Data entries
------------------------------------------------------------------------

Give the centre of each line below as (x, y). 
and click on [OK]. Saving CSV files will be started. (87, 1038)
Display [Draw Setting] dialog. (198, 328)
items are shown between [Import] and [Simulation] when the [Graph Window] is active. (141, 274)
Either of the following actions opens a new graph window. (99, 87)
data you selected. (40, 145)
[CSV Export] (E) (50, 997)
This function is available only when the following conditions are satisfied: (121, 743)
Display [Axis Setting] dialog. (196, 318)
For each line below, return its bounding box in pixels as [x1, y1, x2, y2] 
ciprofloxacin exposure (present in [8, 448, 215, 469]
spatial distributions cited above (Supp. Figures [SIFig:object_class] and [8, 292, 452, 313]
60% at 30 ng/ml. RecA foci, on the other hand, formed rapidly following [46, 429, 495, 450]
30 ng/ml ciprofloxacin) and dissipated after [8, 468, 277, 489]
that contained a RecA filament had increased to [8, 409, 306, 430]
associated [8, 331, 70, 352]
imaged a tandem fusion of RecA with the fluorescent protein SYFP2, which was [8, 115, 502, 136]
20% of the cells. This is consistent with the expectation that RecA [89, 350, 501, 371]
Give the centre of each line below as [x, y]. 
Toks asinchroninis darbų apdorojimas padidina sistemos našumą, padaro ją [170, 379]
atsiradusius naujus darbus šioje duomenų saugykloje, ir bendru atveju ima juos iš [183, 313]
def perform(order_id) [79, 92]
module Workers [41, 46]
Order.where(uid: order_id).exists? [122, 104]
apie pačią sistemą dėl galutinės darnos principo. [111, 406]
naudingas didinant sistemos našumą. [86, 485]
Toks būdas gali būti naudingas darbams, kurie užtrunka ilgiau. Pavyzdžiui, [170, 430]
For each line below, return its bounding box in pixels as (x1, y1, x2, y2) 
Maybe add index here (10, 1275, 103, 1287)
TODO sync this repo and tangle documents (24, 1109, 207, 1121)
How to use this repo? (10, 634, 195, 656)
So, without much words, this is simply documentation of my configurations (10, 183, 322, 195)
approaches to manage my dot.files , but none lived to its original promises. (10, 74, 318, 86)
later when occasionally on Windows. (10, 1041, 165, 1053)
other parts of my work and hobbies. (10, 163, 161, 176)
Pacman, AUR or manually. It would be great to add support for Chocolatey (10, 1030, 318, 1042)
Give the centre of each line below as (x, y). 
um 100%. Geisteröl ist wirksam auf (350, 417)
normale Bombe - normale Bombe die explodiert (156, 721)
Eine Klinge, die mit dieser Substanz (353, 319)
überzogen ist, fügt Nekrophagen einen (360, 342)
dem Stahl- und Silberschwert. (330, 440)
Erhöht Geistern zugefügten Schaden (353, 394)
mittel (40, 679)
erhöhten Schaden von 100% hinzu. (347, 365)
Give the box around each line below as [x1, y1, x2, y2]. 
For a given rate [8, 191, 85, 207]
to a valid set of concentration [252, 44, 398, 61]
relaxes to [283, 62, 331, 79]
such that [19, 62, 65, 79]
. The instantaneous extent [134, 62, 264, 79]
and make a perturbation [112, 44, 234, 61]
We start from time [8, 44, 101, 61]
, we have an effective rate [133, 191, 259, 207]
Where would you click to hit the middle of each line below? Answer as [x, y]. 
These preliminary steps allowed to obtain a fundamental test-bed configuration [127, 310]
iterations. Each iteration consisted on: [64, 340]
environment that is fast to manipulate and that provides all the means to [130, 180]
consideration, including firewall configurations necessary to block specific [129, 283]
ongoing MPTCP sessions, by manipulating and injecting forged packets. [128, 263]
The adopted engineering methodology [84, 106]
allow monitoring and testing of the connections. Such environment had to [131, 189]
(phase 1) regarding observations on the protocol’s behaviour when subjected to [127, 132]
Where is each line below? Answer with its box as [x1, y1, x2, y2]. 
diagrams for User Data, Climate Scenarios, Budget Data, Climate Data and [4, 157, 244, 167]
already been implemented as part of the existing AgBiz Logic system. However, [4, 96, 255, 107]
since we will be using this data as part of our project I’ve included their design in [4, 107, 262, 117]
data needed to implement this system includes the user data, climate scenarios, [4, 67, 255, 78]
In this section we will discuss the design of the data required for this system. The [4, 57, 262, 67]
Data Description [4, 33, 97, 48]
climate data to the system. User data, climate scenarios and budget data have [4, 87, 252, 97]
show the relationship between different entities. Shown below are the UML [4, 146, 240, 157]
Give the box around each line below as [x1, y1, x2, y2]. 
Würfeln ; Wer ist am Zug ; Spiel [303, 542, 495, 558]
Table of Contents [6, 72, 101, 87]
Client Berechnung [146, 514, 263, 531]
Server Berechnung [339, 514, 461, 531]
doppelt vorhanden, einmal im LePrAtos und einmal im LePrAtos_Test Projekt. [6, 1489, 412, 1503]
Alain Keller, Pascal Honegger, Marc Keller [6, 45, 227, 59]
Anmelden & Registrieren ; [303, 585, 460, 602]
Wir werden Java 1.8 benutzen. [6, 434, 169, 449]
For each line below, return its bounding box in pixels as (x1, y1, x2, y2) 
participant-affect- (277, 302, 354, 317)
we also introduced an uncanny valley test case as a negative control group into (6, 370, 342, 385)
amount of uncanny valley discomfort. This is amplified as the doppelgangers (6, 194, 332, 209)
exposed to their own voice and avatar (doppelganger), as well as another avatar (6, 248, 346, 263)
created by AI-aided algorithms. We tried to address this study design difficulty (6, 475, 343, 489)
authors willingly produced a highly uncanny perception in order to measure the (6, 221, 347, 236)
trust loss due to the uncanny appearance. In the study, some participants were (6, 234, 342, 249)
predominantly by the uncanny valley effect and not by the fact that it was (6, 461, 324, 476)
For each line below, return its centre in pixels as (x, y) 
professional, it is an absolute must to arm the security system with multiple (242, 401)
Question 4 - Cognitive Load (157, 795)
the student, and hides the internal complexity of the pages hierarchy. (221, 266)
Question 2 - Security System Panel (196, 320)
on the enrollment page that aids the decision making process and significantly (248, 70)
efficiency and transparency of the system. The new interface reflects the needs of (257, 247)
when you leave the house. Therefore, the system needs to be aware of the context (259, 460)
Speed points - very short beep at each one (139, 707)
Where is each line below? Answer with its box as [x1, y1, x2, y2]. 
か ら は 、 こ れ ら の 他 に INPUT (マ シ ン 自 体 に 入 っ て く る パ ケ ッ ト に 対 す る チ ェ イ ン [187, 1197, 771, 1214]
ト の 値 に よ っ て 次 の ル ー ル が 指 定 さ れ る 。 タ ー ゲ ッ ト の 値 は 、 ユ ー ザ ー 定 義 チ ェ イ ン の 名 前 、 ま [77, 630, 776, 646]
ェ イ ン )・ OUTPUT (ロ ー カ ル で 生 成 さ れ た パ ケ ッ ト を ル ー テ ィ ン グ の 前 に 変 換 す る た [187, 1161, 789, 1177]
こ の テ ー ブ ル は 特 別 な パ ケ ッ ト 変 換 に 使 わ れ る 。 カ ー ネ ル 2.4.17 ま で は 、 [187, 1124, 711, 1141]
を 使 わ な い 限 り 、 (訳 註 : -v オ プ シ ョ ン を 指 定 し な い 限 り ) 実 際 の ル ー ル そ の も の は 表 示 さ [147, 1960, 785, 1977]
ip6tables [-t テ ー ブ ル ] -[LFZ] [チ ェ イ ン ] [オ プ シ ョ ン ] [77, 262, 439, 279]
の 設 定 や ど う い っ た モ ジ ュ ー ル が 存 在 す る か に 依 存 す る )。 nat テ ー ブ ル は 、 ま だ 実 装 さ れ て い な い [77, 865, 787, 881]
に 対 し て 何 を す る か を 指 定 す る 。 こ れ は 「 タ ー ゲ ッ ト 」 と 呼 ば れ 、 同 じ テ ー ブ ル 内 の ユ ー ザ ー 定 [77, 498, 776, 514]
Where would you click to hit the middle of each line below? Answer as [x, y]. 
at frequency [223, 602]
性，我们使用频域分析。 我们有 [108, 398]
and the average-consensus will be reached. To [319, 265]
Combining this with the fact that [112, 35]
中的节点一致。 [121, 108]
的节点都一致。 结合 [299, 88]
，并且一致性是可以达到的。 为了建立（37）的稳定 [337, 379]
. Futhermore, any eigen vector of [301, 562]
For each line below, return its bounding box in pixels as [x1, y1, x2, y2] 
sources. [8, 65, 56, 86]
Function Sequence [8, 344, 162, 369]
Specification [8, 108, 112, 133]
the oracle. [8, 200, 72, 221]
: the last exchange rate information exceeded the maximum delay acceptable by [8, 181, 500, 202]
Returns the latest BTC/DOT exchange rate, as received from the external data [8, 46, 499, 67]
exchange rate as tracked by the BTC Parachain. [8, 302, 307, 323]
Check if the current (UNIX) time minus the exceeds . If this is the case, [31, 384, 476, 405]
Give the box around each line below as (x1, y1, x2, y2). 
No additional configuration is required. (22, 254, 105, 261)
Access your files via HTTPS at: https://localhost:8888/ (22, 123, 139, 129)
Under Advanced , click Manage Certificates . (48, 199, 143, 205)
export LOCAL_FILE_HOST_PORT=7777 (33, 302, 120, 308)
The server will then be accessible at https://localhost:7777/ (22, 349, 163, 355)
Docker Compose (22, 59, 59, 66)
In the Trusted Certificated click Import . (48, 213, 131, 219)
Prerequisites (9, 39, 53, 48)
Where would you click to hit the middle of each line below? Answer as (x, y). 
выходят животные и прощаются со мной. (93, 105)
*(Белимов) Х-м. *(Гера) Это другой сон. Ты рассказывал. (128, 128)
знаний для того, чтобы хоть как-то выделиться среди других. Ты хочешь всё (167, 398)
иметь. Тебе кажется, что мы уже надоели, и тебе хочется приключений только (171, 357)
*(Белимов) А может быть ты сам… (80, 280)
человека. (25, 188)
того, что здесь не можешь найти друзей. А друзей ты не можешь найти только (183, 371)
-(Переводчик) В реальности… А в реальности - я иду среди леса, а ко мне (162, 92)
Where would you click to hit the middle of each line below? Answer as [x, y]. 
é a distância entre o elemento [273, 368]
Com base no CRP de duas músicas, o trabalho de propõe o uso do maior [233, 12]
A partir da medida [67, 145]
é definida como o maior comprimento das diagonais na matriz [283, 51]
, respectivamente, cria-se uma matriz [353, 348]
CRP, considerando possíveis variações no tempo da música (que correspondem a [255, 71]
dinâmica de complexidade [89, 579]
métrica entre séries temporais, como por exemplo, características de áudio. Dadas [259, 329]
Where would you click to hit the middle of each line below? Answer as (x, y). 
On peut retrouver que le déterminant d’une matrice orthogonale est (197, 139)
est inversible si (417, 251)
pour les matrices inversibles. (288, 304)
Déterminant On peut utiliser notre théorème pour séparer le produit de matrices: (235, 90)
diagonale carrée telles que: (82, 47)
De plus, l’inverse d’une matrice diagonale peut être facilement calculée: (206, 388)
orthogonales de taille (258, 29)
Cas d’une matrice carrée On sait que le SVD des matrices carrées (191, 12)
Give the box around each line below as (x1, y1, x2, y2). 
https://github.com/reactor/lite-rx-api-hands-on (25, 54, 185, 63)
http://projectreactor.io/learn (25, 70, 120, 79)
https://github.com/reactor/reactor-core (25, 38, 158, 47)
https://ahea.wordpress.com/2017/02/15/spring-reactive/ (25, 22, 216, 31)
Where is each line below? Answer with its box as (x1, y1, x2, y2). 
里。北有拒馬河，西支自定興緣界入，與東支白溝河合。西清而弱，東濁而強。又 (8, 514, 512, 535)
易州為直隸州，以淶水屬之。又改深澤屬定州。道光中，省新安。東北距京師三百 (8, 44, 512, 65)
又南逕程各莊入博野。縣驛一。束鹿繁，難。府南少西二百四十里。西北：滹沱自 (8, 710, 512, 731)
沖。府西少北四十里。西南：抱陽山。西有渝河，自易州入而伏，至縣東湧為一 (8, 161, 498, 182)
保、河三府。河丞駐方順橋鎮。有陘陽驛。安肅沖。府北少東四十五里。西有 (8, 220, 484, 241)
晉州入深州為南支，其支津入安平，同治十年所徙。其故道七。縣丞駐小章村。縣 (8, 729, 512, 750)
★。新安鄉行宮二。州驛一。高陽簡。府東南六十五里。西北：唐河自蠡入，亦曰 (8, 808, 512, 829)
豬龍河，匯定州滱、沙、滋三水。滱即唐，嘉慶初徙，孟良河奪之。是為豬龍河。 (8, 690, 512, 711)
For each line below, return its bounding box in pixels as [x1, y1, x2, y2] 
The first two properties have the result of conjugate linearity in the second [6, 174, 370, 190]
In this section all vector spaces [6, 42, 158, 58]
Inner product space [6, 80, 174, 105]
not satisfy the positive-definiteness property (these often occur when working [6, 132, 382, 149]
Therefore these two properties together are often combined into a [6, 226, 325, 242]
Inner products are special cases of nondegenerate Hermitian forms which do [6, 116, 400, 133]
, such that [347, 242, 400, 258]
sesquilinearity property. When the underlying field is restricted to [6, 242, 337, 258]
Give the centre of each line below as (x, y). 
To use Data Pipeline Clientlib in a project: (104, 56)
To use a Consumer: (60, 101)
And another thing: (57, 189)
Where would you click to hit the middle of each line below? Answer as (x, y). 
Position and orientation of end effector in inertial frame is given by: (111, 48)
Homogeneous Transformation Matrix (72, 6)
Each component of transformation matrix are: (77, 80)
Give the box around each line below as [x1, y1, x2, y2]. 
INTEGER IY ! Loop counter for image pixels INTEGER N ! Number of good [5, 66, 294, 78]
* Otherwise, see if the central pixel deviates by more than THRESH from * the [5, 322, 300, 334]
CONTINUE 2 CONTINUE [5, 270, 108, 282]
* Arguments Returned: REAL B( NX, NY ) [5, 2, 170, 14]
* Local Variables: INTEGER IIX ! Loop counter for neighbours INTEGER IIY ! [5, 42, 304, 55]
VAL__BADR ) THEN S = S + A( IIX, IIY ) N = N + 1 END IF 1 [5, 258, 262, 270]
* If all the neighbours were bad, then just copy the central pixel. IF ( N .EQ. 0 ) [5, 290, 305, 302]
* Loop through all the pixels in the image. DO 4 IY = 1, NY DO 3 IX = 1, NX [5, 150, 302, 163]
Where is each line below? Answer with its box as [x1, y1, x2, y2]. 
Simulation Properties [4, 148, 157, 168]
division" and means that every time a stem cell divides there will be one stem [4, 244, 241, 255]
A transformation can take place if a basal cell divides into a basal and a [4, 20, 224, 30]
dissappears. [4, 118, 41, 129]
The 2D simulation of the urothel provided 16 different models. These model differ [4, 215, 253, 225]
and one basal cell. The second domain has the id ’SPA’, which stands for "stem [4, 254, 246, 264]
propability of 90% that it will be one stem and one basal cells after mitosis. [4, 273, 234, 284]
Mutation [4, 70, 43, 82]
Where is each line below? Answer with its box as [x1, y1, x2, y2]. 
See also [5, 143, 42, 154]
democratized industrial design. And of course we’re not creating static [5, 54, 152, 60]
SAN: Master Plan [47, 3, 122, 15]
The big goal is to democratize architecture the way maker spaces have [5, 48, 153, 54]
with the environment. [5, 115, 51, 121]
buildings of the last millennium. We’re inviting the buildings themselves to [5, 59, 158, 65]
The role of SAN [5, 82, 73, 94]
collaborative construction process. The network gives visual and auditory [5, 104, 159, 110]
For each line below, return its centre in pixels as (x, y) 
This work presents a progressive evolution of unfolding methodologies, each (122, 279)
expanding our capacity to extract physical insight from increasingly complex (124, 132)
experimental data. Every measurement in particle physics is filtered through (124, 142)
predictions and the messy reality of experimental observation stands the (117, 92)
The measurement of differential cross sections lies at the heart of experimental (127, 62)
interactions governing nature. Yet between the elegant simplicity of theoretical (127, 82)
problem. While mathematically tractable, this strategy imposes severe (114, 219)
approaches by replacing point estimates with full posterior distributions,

------------------------------------------------------------------------

An exact copy of the lines above between the line holding "里。北有拒馬河，西支自定興緣界入，與東支白溝河合。西清而弱，東濁而強。又 (8, 514, 512, 535)" and the line holding "晉州入深州為南支，其支津入安平，同治十年所徙。其故道七。縣丞駐小章村。縣 (8, 729, 512, 750)", inclusive, is the whole answer.

• _Expected output_:
里。北有拒馬河，西支自定興緣界入，與東支白溝河合。西清而弱，東濁而強。又 (8, 514, 512, 535)
易州為直隸州，以淶水屬之。又改深澤屬定州。道光中，省新安。東北距京師三百 (8, 44, 512, 65)
又南逕程各莊入博野。縣驛一。束鹿繁，難。府南少西二百四十里。西北：滹沱自 (8, 710, 512, 731)
沖。府西少北四十里。西南：抱陽山。西有渝河，自易州入而伏，至縣東湧為一 (8, 161, 498, 182)
保、河三府。河丞駐方順橋鎮。有陘陽驛。安肅沖。府北少東四十五里。西有 (8, 220, 484, 241)
晉州入深州為南支，其支津入安平，同治十年所徙。其故道七。縣丞駐小章村。縣 (8, 729, 512, 750)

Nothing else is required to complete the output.